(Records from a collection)

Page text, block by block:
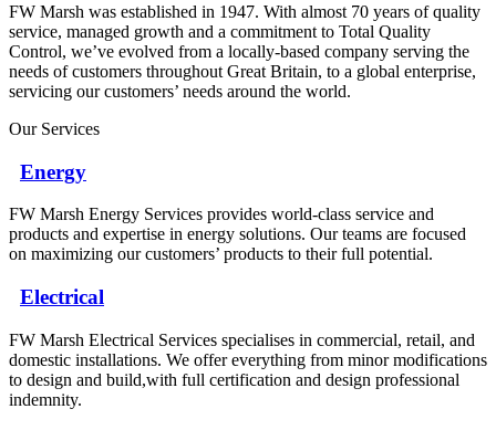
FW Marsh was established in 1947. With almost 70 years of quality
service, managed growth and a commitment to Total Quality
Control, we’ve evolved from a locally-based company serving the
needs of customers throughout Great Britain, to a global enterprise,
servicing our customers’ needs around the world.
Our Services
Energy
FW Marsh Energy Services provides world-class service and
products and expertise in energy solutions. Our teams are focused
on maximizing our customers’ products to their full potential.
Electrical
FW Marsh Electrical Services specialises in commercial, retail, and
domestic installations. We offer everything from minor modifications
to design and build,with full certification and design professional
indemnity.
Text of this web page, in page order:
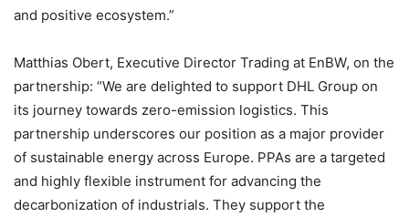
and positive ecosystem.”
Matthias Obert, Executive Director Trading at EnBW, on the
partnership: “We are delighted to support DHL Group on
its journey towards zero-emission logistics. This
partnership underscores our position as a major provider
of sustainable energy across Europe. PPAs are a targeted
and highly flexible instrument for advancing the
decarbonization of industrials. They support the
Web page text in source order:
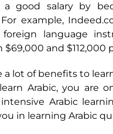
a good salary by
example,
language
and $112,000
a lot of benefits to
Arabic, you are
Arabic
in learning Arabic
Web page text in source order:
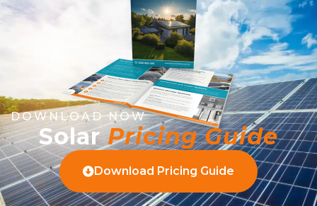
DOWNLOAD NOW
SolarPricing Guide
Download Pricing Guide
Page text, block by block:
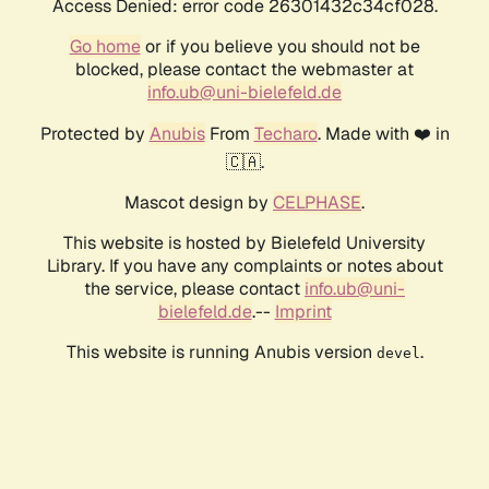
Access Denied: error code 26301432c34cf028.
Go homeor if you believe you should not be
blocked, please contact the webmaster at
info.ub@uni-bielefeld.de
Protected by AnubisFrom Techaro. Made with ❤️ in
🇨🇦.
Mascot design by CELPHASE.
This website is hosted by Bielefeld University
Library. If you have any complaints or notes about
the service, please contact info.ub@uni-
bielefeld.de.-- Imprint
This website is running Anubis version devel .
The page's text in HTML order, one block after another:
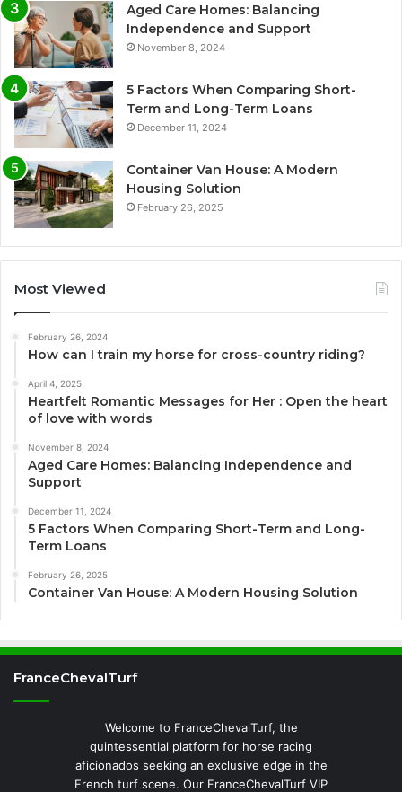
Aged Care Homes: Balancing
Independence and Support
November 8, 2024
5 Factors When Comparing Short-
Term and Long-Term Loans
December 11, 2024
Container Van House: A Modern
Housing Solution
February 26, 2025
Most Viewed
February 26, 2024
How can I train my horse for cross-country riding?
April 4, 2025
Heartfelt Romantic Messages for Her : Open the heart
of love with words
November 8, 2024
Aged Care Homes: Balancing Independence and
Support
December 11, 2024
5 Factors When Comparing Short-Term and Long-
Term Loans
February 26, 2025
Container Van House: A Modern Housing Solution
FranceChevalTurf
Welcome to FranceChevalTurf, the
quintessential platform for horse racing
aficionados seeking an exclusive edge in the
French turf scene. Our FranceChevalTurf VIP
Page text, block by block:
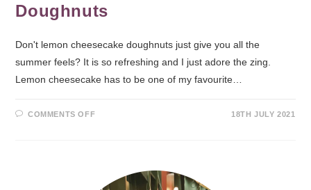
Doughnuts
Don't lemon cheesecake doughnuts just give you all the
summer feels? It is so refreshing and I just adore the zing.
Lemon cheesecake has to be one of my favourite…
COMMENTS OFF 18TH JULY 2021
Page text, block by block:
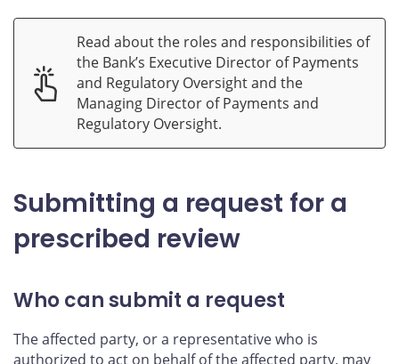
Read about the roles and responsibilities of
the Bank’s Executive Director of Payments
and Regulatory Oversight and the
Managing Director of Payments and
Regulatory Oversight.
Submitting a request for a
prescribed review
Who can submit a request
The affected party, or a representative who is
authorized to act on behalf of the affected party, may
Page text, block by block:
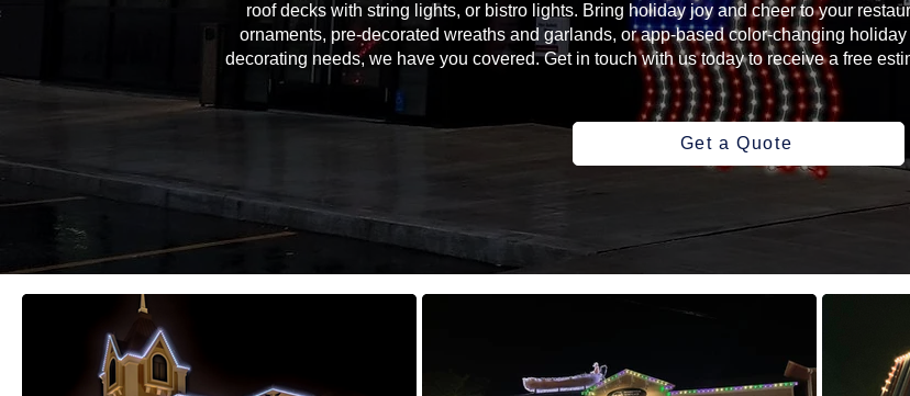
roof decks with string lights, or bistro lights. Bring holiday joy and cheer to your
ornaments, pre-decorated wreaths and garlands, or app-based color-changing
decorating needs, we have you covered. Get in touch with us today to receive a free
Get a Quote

* _Work to be completed_
Would you transcribe the lines above exactly, going from the line bearing "5 Factors When Comparing Short-Term" through the line bearing "COMMENTS OFF 18TH JULY 2021", and drop the pictures from the copy?

* _Solution_
5 Factors When Comparing Short-Term and Long-
Term Loans
February 26, 2025
Container Van House: A Modern Housing Solution
FranceChevalTurf
Welcome to FranceChevalTurf, the
quintessential platform for horse racing
aficionados seeking an exclusive edge in the
French turf scene. Our FranceChevalTurf VIP
Page text, block by block:
Doughnuts
Don't lemon cheesecake doughnuts just give you all the
summer feels? It is so refreshing and I just adore the zing.
Lemon cheesecake has to be one of my favourite…
COMMENTS OFF 18TH JULY 2021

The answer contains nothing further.